Backup of David's Livejournal

Free Disk Images and Clones


Back in the heady, easy days of XP, I'd automatically back up what was important to me with a little python, a little regex, and a little zipfile.  (I'd say that I scheduled the task, but I didn't.)  (Of course, I still have the offsite svn server.)

Now our primary computer at home is a Vista machine with two administrator accounts, two limited user accounts, with UAC sprinkled all over the place.  And that pushed the pain threshold just past the roll-your-own point for me.

What to do?

I noticed that my USB drive is a Seagate.  And then I saw that Seagate OEMs Acronis True Image.  Hmm.  Would it work?

I tried it out, and it tells me that it did!

Back up your stuff.

Comments

 tpederson on Oct 9th 2007 at 12:17 AM
How is Vista working for you? From what I've seen Paul M go through, I would be hesitant to use it. Seems very buggy and cumbersome, although it might be the case that Paul doesn't know how to configure it well. I would seriously consider a Mac box again after all these years of not thinking about them at all.

 dblume on Oct 9th 2007 at 5:58 AM
Vista doesn't do enough to warrant itself yet. But since I'm in the consumer business, I need to be familiar with it. It's not buggy though. I haven't seen any stability problems. The problems are an artifact of the design.

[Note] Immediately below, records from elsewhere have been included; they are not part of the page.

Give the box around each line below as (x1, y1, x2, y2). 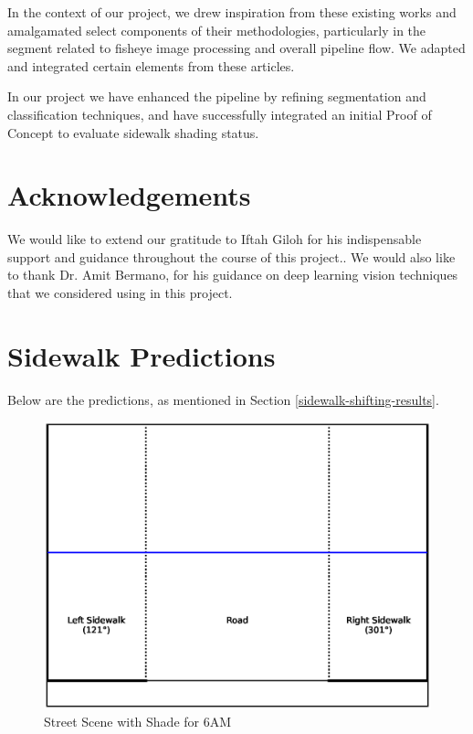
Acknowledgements (7, 176, 251, 214)
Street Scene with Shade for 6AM (44, 712, 232, 731)
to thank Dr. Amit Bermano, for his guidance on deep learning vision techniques (7, 265, 458, 284)
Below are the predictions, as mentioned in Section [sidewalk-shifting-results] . (7, 389, 439, 409)
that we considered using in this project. (7, 283, 233, 303)
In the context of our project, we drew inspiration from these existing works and (7, 3, 457, 21)
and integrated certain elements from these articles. (7, 56, 295, 75)
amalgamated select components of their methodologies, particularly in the (7, 20, 426, 39)
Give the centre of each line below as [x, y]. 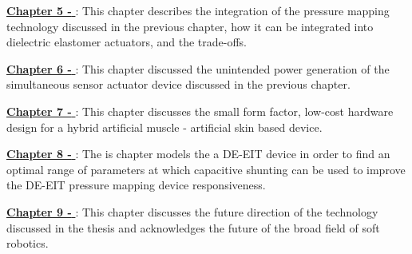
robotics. [28, 243]
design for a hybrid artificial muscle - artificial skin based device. [164, 127]
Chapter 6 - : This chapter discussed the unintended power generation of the [198, 68]
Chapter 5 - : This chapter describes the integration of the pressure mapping [198, 10]
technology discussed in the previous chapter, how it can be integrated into [190, 26]
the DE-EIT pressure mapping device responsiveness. [136, 185]
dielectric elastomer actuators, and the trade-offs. [127, 42]
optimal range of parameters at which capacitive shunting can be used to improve [206, 169]
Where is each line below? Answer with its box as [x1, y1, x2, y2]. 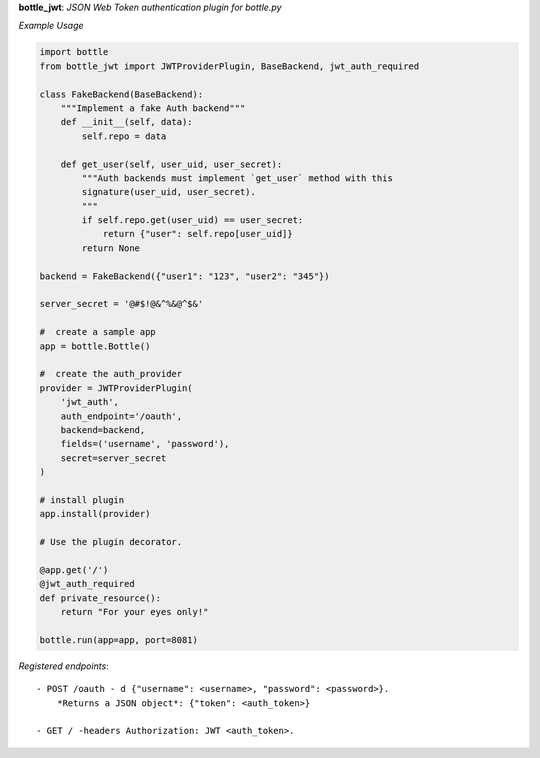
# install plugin [39, 494, 125, 505]
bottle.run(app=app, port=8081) [39, 634, 199, 645]
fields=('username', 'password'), [60, 438, 230, 450]
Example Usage [18, 20, 84, 32]
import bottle [39, 46, 109, 58]
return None [81, 242, 140, 254]
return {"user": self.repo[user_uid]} [102, 228, 294, 240]
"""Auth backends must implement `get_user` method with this [81, 172, 394, 184]
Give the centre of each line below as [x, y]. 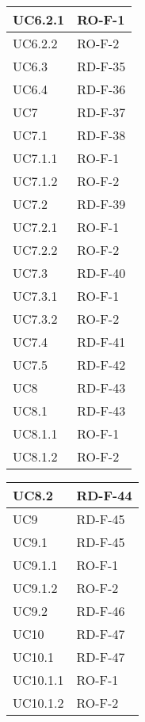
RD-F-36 [101, 89]
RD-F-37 [101, 112]
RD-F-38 [101, 135]
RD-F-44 [104, 495]
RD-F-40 [101, 273]
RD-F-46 [101, 611]
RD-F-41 [101, 342]
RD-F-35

 narilka on Oct 9th 2007 at 2:40 AM
I'm unclear from this post if the UAC mentioned about Vista is about the Backup feature. It'll automatically do it for you, not sure if Acronis does.

 dblume on Oct 9th 2007 at 5:55 AM
Ooh, no complaints about Vista's Drive->Properties->Tools->Backup feature. This post was strictly about the pleasant surprise to get an OEM'ed version of True Image for free. UAC was only mentioned in the context that I'd now prefer to use a professional application in Vista than to write my own. UAC just gets in the way a little too much. Would my own script be able to restore from the network directly into the Program Files directory? Probably not, if UAC now mandates a new two-hop transfer: Network->Documents->Program Files.

 narilka on Oct 9th 2007 at 6:22 AM
Backup is actually right in the start menu, and also the welcome center, if you still have that come up. You *could* turn off UAC... But at any rate, nice about the OEM'ed ver. of TI!

 sjonsvenson on Oct 9th 2007 at 6:19 PM
Have you tried the restore?

 dblume on Oct 9th 2007 at 6:28 PM
Not yet. Hence, "It tells me it worked."

 sjonsvenson on Oct 9th 2007 at 7:26 PM
My brother makes backup-copies on CD-R, almost religiously. One day I asked one of his backups to restore a file and I couldn't read it on my PC. I remember his shocked face when he realised all his backups were useless.

 dblume on Oct 9th 2007 at 9:06 PM
I appreciate the anecdote. That's exactly why I chose my words carefully.